Every line of the data below that holds the string "customer" needs to be reported.

Stored items:
/---

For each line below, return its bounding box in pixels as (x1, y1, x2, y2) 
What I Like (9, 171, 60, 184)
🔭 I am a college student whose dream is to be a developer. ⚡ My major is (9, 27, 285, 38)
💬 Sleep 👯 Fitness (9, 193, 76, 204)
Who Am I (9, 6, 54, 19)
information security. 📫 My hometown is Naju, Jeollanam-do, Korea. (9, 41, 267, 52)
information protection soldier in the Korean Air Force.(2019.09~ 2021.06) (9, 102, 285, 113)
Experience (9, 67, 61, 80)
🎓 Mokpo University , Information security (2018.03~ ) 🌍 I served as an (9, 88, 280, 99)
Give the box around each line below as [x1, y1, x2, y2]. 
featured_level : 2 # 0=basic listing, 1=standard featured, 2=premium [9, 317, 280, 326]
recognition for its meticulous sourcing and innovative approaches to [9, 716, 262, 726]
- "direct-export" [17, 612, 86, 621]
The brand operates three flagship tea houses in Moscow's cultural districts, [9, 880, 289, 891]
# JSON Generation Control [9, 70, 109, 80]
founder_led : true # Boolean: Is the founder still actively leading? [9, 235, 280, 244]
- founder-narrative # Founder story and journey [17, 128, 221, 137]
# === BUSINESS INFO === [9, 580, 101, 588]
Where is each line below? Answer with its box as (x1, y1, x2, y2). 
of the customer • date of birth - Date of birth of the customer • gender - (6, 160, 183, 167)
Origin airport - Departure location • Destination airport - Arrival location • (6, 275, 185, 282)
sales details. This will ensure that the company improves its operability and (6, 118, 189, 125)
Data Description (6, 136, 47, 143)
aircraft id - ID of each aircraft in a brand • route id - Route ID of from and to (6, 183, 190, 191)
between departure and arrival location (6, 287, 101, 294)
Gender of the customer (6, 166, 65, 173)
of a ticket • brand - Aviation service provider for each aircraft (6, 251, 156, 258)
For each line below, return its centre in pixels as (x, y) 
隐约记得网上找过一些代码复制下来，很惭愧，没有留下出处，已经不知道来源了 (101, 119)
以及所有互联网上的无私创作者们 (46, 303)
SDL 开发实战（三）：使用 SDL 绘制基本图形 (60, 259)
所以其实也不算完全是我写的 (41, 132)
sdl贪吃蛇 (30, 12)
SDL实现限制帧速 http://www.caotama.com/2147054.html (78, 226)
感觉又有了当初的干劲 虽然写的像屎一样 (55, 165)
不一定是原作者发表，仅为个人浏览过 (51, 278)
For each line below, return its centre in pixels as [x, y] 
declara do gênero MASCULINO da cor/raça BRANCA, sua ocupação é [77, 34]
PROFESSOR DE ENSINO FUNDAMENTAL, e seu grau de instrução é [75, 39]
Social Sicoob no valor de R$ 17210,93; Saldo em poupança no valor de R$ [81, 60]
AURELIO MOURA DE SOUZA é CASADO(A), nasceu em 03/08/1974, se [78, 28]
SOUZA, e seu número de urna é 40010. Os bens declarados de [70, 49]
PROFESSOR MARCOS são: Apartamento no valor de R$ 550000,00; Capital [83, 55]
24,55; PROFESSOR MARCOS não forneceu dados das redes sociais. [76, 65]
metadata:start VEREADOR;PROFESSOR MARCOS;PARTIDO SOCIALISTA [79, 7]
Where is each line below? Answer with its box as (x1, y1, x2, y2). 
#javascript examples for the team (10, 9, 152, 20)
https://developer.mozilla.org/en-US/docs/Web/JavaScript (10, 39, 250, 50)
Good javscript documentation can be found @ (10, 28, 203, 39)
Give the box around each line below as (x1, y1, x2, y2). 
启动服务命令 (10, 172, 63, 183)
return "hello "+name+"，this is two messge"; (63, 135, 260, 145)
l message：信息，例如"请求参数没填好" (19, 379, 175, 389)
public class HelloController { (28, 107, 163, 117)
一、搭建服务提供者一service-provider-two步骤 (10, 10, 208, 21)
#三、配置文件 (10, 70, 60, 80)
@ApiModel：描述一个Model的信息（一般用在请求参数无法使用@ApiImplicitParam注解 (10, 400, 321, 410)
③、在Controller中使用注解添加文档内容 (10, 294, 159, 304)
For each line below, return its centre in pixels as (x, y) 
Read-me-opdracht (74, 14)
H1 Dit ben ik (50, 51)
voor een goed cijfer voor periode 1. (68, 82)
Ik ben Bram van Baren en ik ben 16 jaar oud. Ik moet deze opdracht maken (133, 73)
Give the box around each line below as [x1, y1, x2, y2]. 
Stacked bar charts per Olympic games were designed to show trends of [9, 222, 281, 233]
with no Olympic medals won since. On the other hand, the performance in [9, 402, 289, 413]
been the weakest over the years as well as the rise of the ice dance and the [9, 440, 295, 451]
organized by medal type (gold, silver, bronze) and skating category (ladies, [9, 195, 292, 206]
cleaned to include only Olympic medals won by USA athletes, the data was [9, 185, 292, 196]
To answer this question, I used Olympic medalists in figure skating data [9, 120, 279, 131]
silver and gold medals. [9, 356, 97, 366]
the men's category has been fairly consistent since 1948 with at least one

\---

--- TASK RESULT ---
of the customer • date of birth - Date of birth of the customer • gender - (6, 160, 183, 167)
Gender of the customer (6, 166, 65, 173)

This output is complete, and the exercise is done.